To assign tiles from a placement heap to a buffer, first specify an update mapping operation. Provide the starting offset and length and the tile offset in the heap to assign to this buffer range. Then submit the mapping operation on a Metal 4 command queue.
To learn more about working with sparse resources, check out the article on the Apple Developer website. Another challenge for modern games is managing large libraries of pipeline states. For that, I'll hand it over to Yang. Thanks, Jason. Modern games needs to create thousands of pipelines to create complex and dynamic visuals. Loading many pipelines quickly is crucial to eliminating shader completion stutters and reducing your game's load time.
To load pipelines quickly in Metal 4, you can reuse your render pipeline compilations. You can also compile pipelines on device with a new level of parallelism. To go a step further, compiling pipelines ahead of time allows you to reduce your pipeline loading time to near zero.
I will start by showing you how to reuse your render pipeline compilations with flexible render pipeline states.
Let’s say you’re creating a city builder game where players can place houses around the map.
When the player is deciding where to place a house, the game should render the house in hologram style, so it needs a pipeline with an additive blend state. The player places the house and the house starts building. To render the house with transparency, to show the building progress, it needs another pipeline with a transparent blend state. Finally, when the house finishes building, it will render the house with a third pipeline with an opaque blend state.
You could compile these three pipelines with full state by providing the full pipeline configurations upon creation.
Start with a vertex function and the fragment function, and the color attachment configurations for the opaque, transparent, and hologram houses.
Color attachment configuration here means a part of the descriptor that affects writing fragment shader outputs to color attachments. This includes the pixel format of the attachments, the right masks, and the blend states.
Create a render pipeline descriptor that references the vertex function, the fragment function, and the opaque configuration. With that descriptor, you create the opaque pipeline containing a vertex binary, a fragment binary body, and a fragment output part.
By swapping the color attachment configuration in the descriptor, you can similarly create the transparent pipeline and the hologram pipeline.
Most of the binaries in these three pipelines are the same, only the fragment output part is different.
From a CPU timeline view, you compile the full opaque pipeline, then the transparent pipeline, followed by the hologram pipeline. The CPU spends a lot of time recompiling mostly the same pipeline, except for the fragment output part.
With Metal 4, you can now reuse most of the pipeline completion by first creating an unspecialized pipeline. Then use different color attachment configurations to get the final specialized pipelines you need. This can really save you a lot of render pipeline completion time. To achieve the savings, first create an unspecialized pipeline. Start with the same descriptor, but instead of providing the actual color attachment configuration, set every field to unspecialized.

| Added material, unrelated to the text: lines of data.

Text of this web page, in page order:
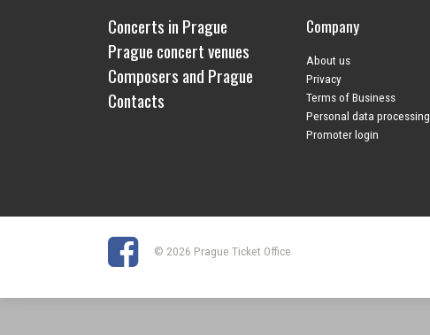
Concerts in Prague
Prague concert venues
Composers and Prague
Contacts
Company
About us
Privacy
Terms of Business
Personal data processing
Promoter login
© 2026 Prague Ticket Office
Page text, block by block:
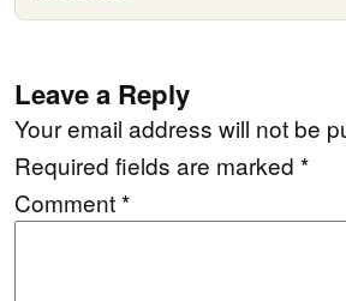
Leave a Reply
Your email address will not be
Required fields are marked *
Comment*
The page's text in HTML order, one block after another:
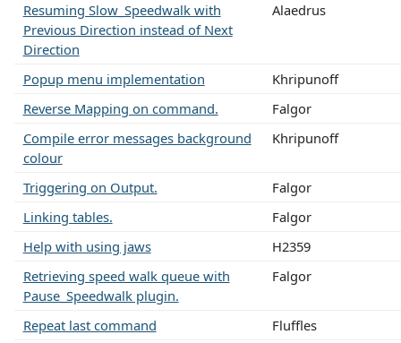
Resuming Slow_Speedwalk with
Previous Direction instead of Next
Direction
Alaedrus
Popup menu implementation
Khripunoff
Reverse Mapping on command.
Falgor
Compile error messages background
colour
Khripunoff
Triggering on Output.
Falgor
Linking tables.
Falgor
Help with using jaws
H2359
Retrieving speed walk queue with
Pause_Speedwalk plugin.
Falgor
Repeat last command
Fluffles
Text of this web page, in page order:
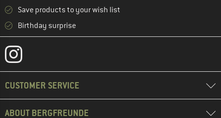
Save products to your wish list
Birthday surprise
CUSTOMER SERVICE
ABOUT BERGFREUNDE
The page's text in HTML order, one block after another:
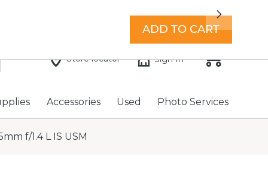
days a week with extended hours -Find a store
Next
Store locator Sign In
Accessories Used Photo Services
f/1.4 L IS USM
ADD TO CART
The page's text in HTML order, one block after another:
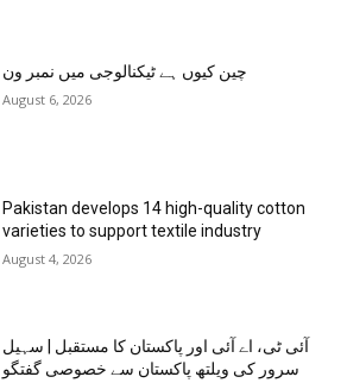
چین کیوں ہے ٹیکنالوجی میں نمبر ون
August 6, 2026
Pakistan develops 14 high-quality cotton
varieties to support textile industry
August 4, 2026
آئی ٹی، اے آئی اور پاکستان کا مستقبل | سہیل
سرور کی ویلتھ پاکستان سے خصوصی گفتگو
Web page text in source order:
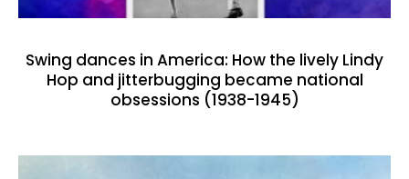
Swing dances in America: How the lively Lindy
Hop and jitterbugging became national
obsessions (1938-1945)
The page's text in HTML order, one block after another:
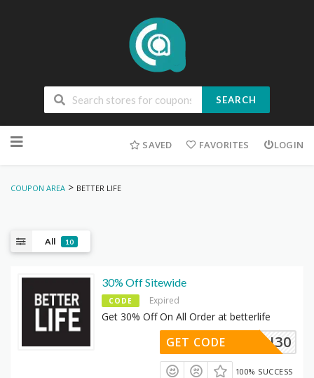
SEARCH
to
SAVED FAVORITES LOGIN
COUPON AREA > BETTER LIFE
All 10
30% Off Sitewide
CODE Expired
Get 30% Off On All Order at betterlife
FLASH30
GET CODE
100% SUCCESS
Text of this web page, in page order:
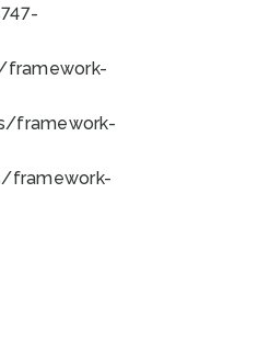
framework-
framework-
framework-
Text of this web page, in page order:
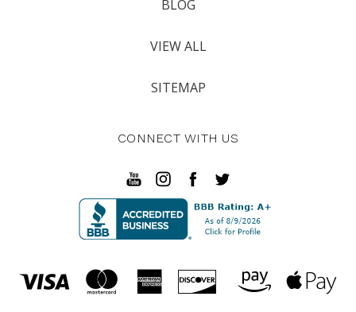
BLOG
VIEW ALL
SITEMAP
CONNECT WITH US
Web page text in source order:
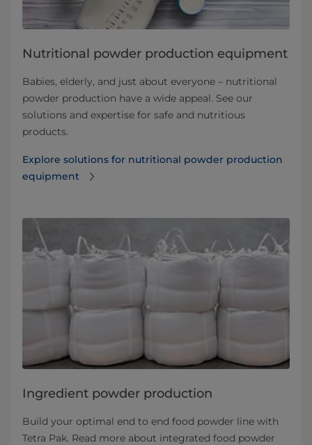
Nutritional powder production equipment
Babies, elderly, and just about everyone – nutritional
powder production have a wide appeal. See our
solutions and expertise for safe and nutritious
products.
Explore solutions for nutritional powder production
equipment
Ingredient powder production
Build your optimal end to end food powder line with
Tetra Pak. Read more about integrated food powder
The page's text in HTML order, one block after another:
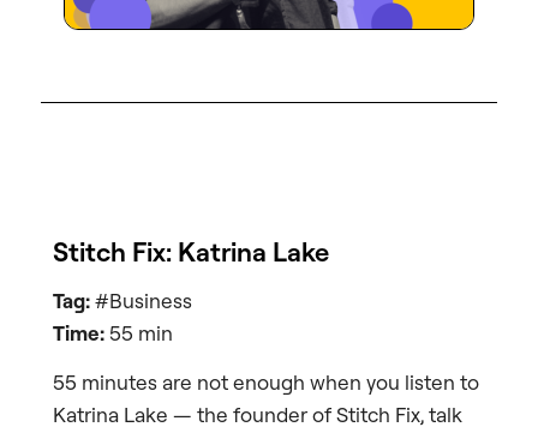
Stitch Fix: Katrina Lake
Tag:#Business
Time: 55 min
55 minutes are not enough when you listen to
Katrina Lake — the founder of Stitch Fix, talk
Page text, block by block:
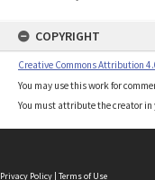
COPYRIGHT
Creative Commons Attribution
You may use this work for
You must attribute the creator in
Privacy Policy | Terms of Use
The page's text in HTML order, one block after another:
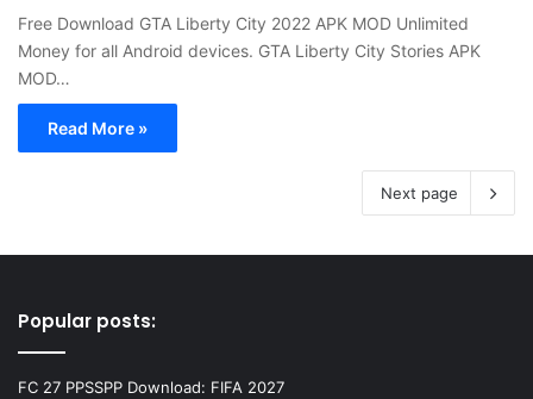
Free Download GTA Liberty City 2022 APK MOD Unlimited
Money for all Android devices. GTA Liberty City Stories APK
MOD…
Read More »
Next page
Popular posts:
FC 27 PPSSPP Download: FIFA 2027
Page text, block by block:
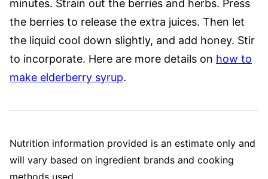
minutes. Strain out the berries and herbs. Press
the berries to release the extra juices. Then let
the liquid cool down slightly, and add honey. Stir
to incorporate. Here are more details on how to
make elderberry syrup.
Nutrition information provided is an estimate only and
will vary based on ingredient brands and cooking
methods used.
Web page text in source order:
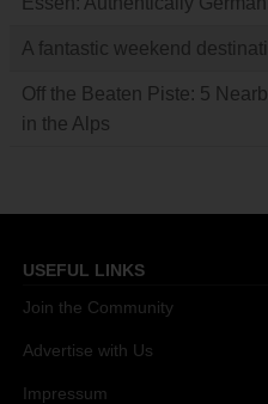
A fantastic weekend
Off the Beaten Piste: 5
in the Alps
USEFUL LINKS
Join the Community
Advertise with Us
Impressum
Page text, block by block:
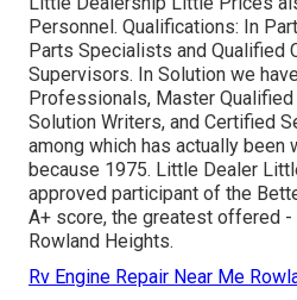
Personnel. Qualifications: In
Parts Specialists and Qualified
Supervisors. In Solution we
Professionals, Master
Solution Writers, and Certified
among which has actually been
because 1975. Little Dealer
approved participant of the
A+ score, the greatest offered -
Rowland Heights.
Rv Engine Repair Near Me
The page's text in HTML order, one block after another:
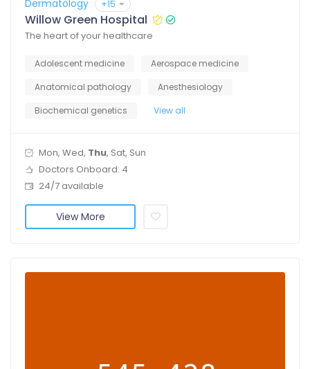
Dermatology +15
Willow Green Hospital
The heart of your healthcare
Adolescent medicine
Aerospace medicine
Anatomical pathology
Anesthesiology
Biochemical genetics
View all
Mon, Wed, Thu, Sat, Sun
Doctors Onboard: 4
24/7 available
View More
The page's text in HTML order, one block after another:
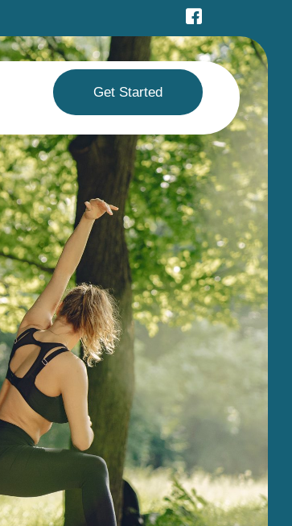
Get Started
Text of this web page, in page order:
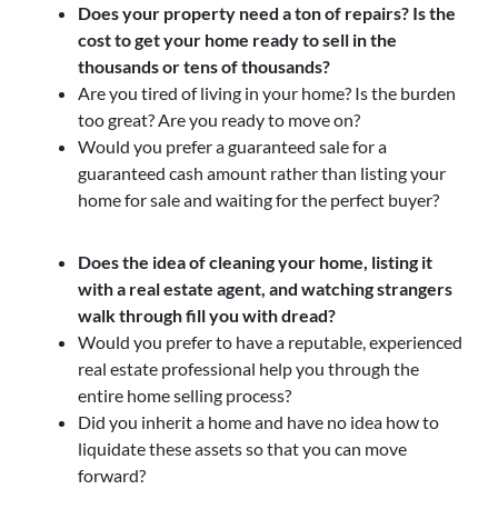
Does your property need a ton of repairs? Is the
cost to get your home ready to sell in the
thousands or tens of thousands?
Are you tired of living in your home? Is the burden
too great? Are you ready to move on?
Would you prefer a guaranteed sale for a
guaranteed cash amount rather than listing your
home for sale and waiting for the perfect buyer?
Does the idea of cleaning your home, listing it
with a real estate agent, and watching strangers
walk through fill you with dread?
Would you prefer to have a reputable, experienced
real estate professional help you through the
entire home selling process?
Did you inherit a home and have no idea how to
liquidate these assets so that you can move
forward?
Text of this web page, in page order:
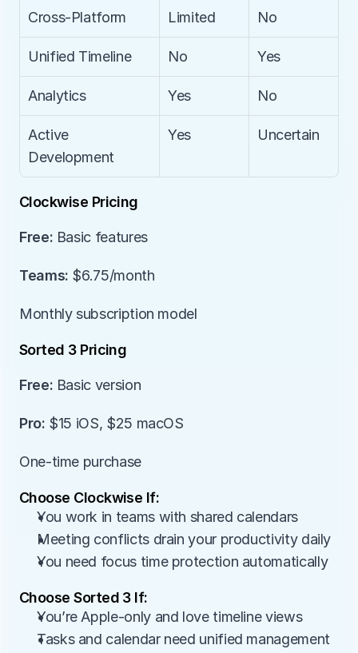
Cross-Platform Limited No
Unified Timeline No Yes
Analytics Yes No
Active
Development
Yes Uncertain
Clockwise Pricing
Free: Basic features
Teams: $6.75/month
Monthly subscription model
Sorted 3 Pricing
Free: Basic version
Pro: $15 iOS, $25 macOS
One-time purchase
Choose Clockwise If:
You work in teams with shared calendars
Meeting conflicts drain your productivity daily
You need focus time protection automatically
Choose Sorted 3 If:
You’re Apple-only and love timeline views
Tasks and calendar need unified management
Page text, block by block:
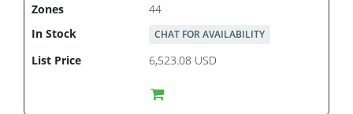
44
CHAT FOR AVAILABILITY
6,523.08 USD
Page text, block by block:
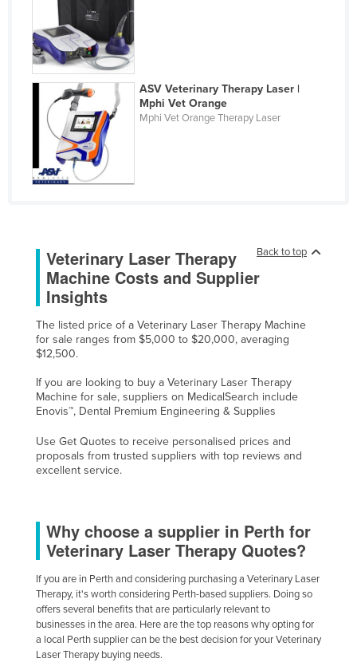
Federated States of Micronesia
Moldova
Monaco
Mongolia
Montenegro
Morocco
Mozambique
Netherlands
New Zealand
Nicaragua
Niger
Norway
Pakistan
Palau
Papua New Guinea
Paraguay
Peru
Philippines
Poland
Portugal
ASV Veterinary Therapy Laser |
Mphi Vet Orange
Mphi Vet Orange Therapy Laser
Back to top
Veterinary Laser Therapy
Machine Costs and Supplier
Insights
The listed price of a Veterinary Laser Therapy Machine
for sale ranges from $5,000 to $20,000, averaging
$12,500.
If you are looking to buy a Veterinary Laser Therapy
Machine for sale, suppliers on MedicalSearch include
Enovis™, Dental Premium Engineering & Supplies
Use Get Quotes to receive personalised prices and
proposals from trusted suppliers with top reviews and
excellent service.
Why choose a supplier in Perth for
Veterinary Laser Therapy Quotes?
If you are in Perth and considering purchasing a Veterinary Laser
Therapy, it's worth considering Perth-based suppliers. Doing so
offers several benefits that are particularly relevant to
businesses in the area. Here are the top reasons why opting for
a local Perth supplier can be the best decision for your Veterinary
Laser Therapy buying needs.
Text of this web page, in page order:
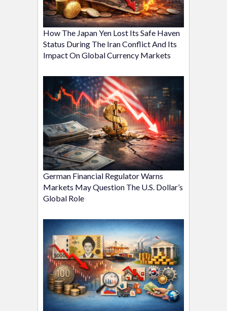
How The Japan Yen Lost Its Safe Haven
Status During The Iran Conflict And Its
Impact On Global Currency Markets
German Financial Regulator Warns
Markets May Question The U.S. Dollar’s
Global Role
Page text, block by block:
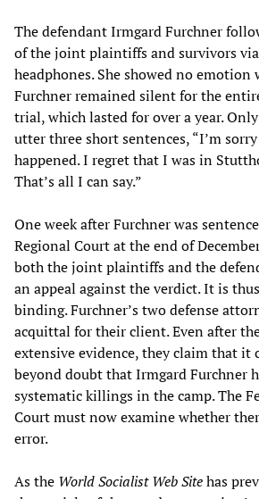
The defendant Irmgard Furchner
of the joint plaintiffs and survivors
headphones. She showed no emotion
Furchner remained silent for the
trial, which lasted for over a year.
utter three short sentences, “I’m
happened. I regret that I was in
That’s all I can say.”
One week after Furchner was
Regional Court at the end of
both the joint plaintiffs and the
an appeal against the verdict. It is
binding. Furchner’s two defense
acquittal for their client. Even after
extensive evidence, they claim that it
beyond doubt that Irmgard Furchner
systematic killings in the camp. The
Court must now examine whether
error.
As the World Socialist Web Sitehas
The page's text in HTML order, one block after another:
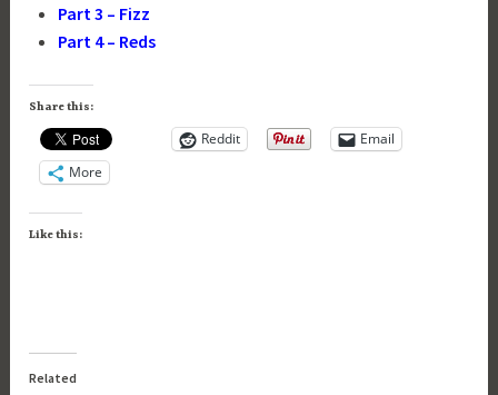
Part 3 – Fizz
Part 4 – Reds
Share this:
Reddit
Email
More
Like this:
Related
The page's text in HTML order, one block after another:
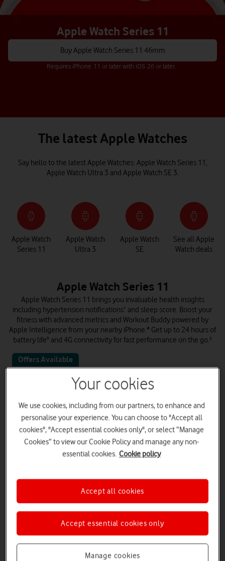
Apple Watch Series 11
Buy Apple Watch Series 11 46mm
Requires iPhone 11 or later with iOS 26 or later.
The latest Apple Watches
Say hello to the latest Apple Watches: Apple Watch Series 11,
Apple Watch Ultra 3 and Apple Watch SE 3.
Apple Watch
Series 11
Apple Watch
Ultra 3
Apple Watch
SE
See all Apple
Watch deals
Apple Watch Series 11
Apple Watch Series 11 brings you invaluable health insights
including hypertension notifications¹ and sleep score. Boost your
fitness with advanced metrics and Workout Buddy powered by
Apple Intelligence from your nearby iPhone.⁴ Get up to 24 hours of
battery life³ and 4G connectivity for fast performance on the go.²
Offers Available
Watch Series 11 (GPS+5G) Cellular 42mm
Aluminium
Save £72 on Connectivity
Your cookies
We use cookies, including from our partners, to enhance and
personalise your experience. You can choose to "Accept all
cookies", "Accept essential cookies only", or select “Manage
Cookies” to view our Cookie Policy and manage any non-
essential cookies. Cookie policy
Manage cookies
Accept essential cookies only
Accept all cookies
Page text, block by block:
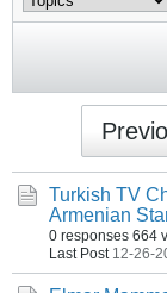
Turkish TV
Armenian
0 responses 664
Last Post 12-26-
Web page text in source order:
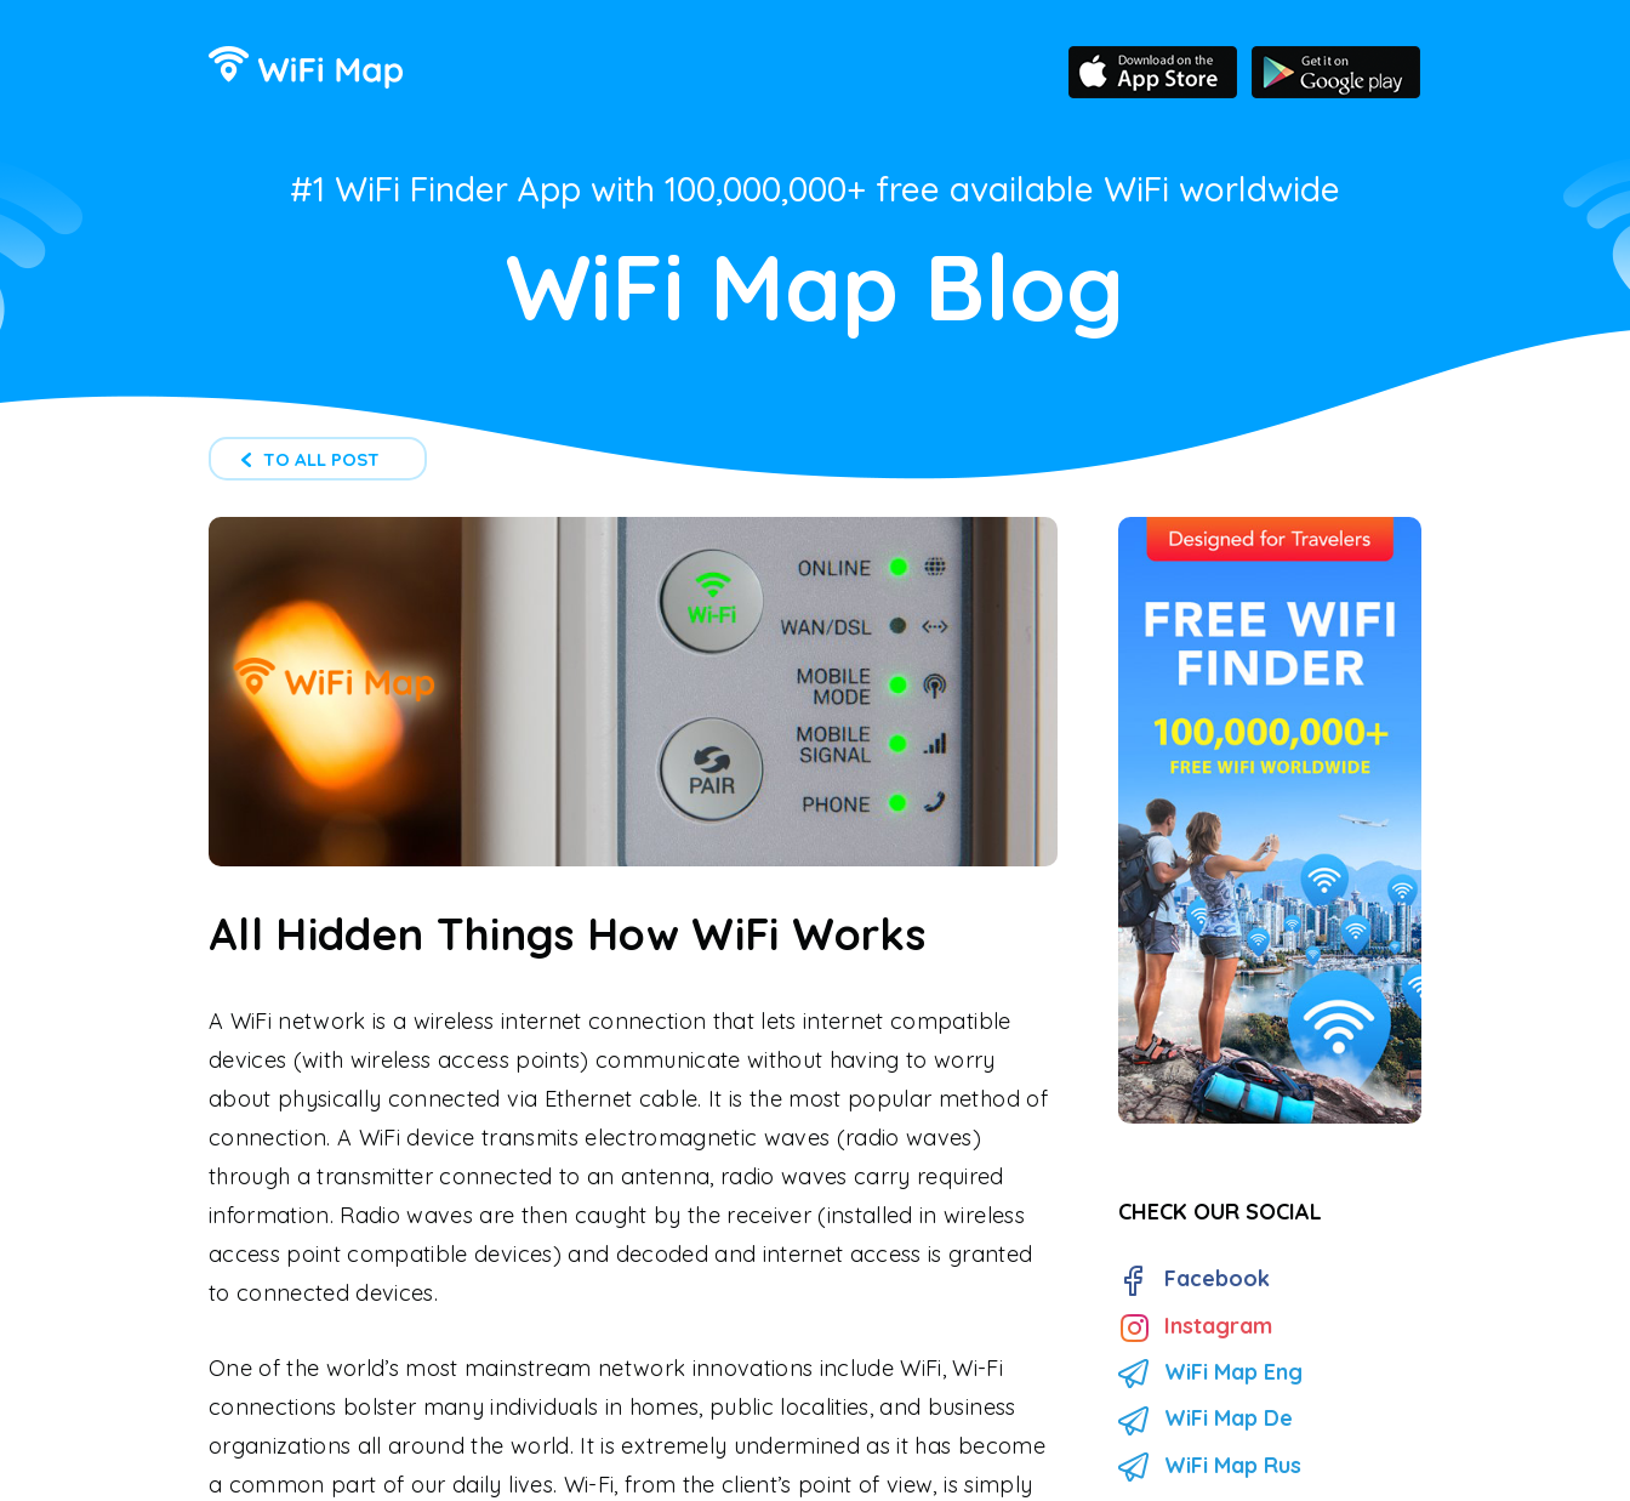
#1 WiFi Finder App with 100,000,000+ free available WiFi worldwide
WiFi Map Blog
TO ALL POST
All Hidden Things How WiFi Works
A WiFi network is a wireless internet connection that lets internet compatible
devices (with wireless access points) communicate without having to worry
about physically connected via Ethernet cable. It is the most popular method of
connection. A WiFi device transmits electromagnetic waves (radio waves)
through a transmitter connected to an antenna, radio waves carry required
information. Radio waves are then caught by the receiver (installed in wireless
access point compatible devices) and decoded and internet access is granted
to connected devices.
One of the world’s most mainstream network innovations include WiFi, Wi-Fi
connections bolster many individuals in homes, public localities, and business
organizations all around the world. It is extremely undermined as it has become
a common part of our daily lives. Wi-Fi, from the client’s point of view, is simply
CHECK OUR SOCIAL
Facebook
Instagram
WiFi Map Eng
WiFi Map De
WiFi Map Rus

To do this, simply loop through all color attachment descriptors and set pixelFormat, writeMask, and blendingState to their corresponding unspecialized values.
The unspecialized pipeline contains a vertex binary, the fragment binary body, and the default fragment output part. The default fragment output works for some cases, but most of the time, you will need to replace it by specializing the pipeline.
To create the specialized pipeline, start with the unspecialized pipeline and a new render pipeline descriptor. This time, set the color attachment configuration in the descriptor to the actual values you need.
The specialized pipeline contains a corresponding fragment output replacing the default fragment output. This new fragment output can be generated very quickly, so you don't need to go through the full shader compilation process again.
I’ll return to the example of specializing the transparent pipeline. Start by setting the previously unspecialized properties in the descriptor. Enable the blending state and set blending sub states. The code here sets the pipeline to do pre-multiplied alpha blending. Then instantiate the specialized pipeline using the new descriptor with the unspecialized pipeline.
Your game may be creating thousands of stateful render pipelines. To maximize the load time reduction, create all your render pipeline unspecialized and specialize them later as needed.
After doing that, you may note that there is a small GPU performance overhead. A lot of the overhead can come from unnecessary work from the shared fragment body. For example, if a fragment shader writes to four color channels and the color attachment only has one channel, the compiler is no longer able to optimize the unused channels.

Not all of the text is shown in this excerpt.